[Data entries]
——

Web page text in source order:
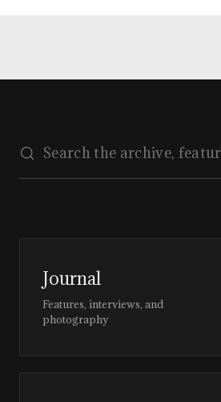
Journal
Features, interviews, and
photography
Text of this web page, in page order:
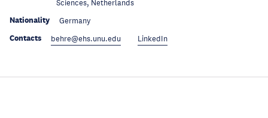
Sciences, Netherlands
Nationality Germany
Contacts behre@ehs.unu.edu LinkedIn
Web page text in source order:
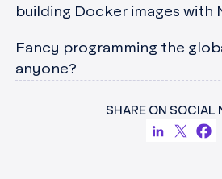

——

What is being asked: From the first line to the last, retype the data exactly, without images.

Response area:
Web page text in source order:
Journal
Features, interviews, and
photography
Text of this web page, in page order:
Sciences, Netherlands
Nationality Germany
Contacts behre@ehs.unu.edu LinkedIn
Web page text in source order:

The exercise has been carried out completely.